'''

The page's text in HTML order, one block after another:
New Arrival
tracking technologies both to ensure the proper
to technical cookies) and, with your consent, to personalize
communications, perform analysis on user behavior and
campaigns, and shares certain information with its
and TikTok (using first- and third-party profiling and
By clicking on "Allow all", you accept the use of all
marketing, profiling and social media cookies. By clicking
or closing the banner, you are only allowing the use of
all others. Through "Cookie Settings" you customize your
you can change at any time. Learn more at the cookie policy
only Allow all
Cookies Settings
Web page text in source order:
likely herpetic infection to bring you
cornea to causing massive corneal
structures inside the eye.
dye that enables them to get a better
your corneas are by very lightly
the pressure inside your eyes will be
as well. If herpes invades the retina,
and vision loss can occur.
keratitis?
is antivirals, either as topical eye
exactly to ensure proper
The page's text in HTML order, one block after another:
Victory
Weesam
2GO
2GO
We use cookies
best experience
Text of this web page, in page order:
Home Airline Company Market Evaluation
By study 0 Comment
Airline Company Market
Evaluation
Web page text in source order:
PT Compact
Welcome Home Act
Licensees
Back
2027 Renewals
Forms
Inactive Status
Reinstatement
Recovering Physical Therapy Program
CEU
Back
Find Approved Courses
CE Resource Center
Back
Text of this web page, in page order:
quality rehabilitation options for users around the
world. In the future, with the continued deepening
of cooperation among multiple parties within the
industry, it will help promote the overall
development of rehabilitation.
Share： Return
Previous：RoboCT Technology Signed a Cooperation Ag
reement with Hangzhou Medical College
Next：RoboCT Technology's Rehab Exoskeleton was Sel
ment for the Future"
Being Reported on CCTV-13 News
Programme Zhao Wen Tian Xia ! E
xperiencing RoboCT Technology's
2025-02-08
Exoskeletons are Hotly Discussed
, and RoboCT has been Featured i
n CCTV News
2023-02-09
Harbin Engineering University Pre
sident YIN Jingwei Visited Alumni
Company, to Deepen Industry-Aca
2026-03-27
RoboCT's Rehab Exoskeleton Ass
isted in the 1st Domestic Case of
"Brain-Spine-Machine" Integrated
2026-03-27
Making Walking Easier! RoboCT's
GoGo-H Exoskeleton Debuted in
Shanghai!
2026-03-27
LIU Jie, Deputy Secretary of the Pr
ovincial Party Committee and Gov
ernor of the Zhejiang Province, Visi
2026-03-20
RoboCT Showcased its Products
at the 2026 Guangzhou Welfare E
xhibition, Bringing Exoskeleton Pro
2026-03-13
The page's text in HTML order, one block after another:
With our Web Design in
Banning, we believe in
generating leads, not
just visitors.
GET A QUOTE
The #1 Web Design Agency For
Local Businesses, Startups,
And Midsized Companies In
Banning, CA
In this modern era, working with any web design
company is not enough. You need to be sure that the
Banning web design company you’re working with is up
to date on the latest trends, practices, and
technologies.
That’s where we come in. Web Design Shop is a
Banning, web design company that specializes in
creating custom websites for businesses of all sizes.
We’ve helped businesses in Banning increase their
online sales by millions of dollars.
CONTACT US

'''

Exactly repeat the lines above, from the opening line through the one with "and TikTok (using", and include nothing else.

The page's text in HTML order, one block after another:
New Arrival
tracking technologies both to ensure the proper
to technical cookies) and, with your consent, to personalize
communications, perform analysis on user behavior and
campaigns, and shares certain information with its
and TikTok (using first- and third-party profiling and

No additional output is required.